Piperidin-1-yl-(6-(2-(piperidin-1-yl)ethoxy)benzo[d]thiazol-2-yl)methanone (3a)

The title compound was synthesised according to the procedure in Section “General procedure for preparing compounds (3a–3t, 4a–4l)”, using piperidine and 1,2-dibromoethane. The product was purified by CC (DCM:MeOH, 100:7); white semisolid; yield: 15.7%; ¹H NMR (400 MHz, DMSO-d₆) δ 7.97 (d, J = 9.0 Hz, 1H), 7.73 (d, J = 2.5 Hz, 1H), 7.16 (dd, J = 9.0, 2.6 Hz, 1H), 4.20 (s, 2H), 4.14 (t, J = 5.9,3.4 Hz, 2H), 3.63 (s, 2H), 2.67 (dd, J = 10.6, 4.7 Hz, 2H), 2.45 − 2.40 (m, 4H), 1.59 (d, J = 4.4 Hz, 4H), 1.48 (m, 5H), 1.40 − 1.35 (m, 2H), 1.21 (s, 1H); ¹³C NMR (126 MHz, DMSO-d₆) δ 160.48, 158.58, 155.78, 129.97, 125.55, 118.01, 114.90, 105.01, 66.51, 62.89, 53.30, 51.13, 43.80, 37.93, 28.95; MS (ESI): m/z = 374.2 (M + H)⁺.

Pyrrolidin-1-yl-(6-(2-(pyrrolidin-1-yl)ethoxy)benzo[d]thiazol-2-yl)methanone (3b)

The title compound was synthesised according to the procedure in Section “General procedure for preparing compounds (3a–3t, 4a–4l)”, using pyrrolidine and 1,2-dibromoethane.
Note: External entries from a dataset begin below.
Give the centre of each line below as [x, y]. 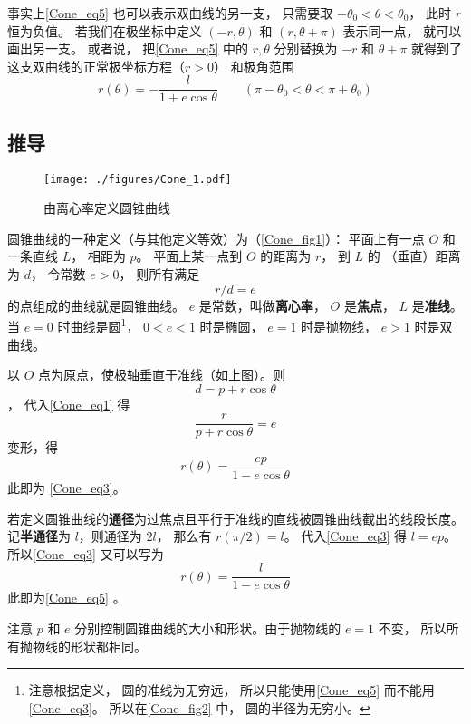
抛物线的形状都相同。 [83, 646]
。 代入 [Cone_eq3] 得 [346, 536]
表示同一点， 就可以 [402, 30]
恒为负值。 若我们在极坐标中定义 [105, 30]
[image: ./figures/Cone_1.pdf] [138, 179]
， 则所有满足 [159, 274]
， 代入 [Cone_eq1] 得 [69, 404]
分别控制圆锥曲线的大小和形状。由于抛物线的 [208, 628]
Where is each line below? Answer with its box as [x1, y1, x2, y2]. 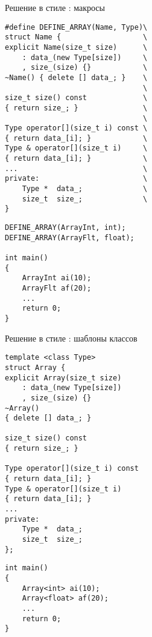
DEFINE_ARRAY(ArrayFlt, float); [5, 233, 135, 242]
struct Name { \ [5, 33, 148, 42]
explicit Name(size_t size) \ [5, 42, 148, 52]
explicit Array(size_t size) [5, 373, 122, 382]
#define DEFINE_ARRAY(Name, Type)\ [5, 22, 148, 32]
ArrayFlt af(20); [22, 284, 92, 292]
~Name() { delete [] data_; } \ [5, 73, 148, 82]
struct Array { [5, 363, 66, 372]

The product was purified by CC (DCM:MeOH, 100:7); white solid; yield: 21.4%; mp 79.1–79.7 °C; ¹H NMR (500 MHz, DMSO-d₆) δ 8.00 (d, J = 9.0 Hz, 1H), 7.75 (d, J = 2.5 Hz, 1H), 7.19 (dd, J = 9.0, 2.6 Hz, 1H), 4.19 (t, J = 5.8 Hz, 2H), 4.09 (t, J = 6.8 Hz, 2H), 3.56 (t, J = 6.9 Hz, 2H), 2.89 (m, 2H), 2.60 (m, 4H), 2.00 − 1.93 (m, 2H), 1.90 − 1.83 (m, 2H), 1.71 (m, 4H); ¹³C NMR (126 MHz, DMSO-d₆) δ 163.04, 158.27, 157.65, 147.54, 137.28, 125.11, 117.10, 105.03, 54.05, 53.94, 48.53, 47.50, 26.02, 23.08; MS (ESI): m/z = 346.2 (M + H)⁺; HRMS (ESI): calculated for (C₁₈H₂₃N₃O₂S + Na⁺) 368.1404, found 368.1403 (M + Na)⁺.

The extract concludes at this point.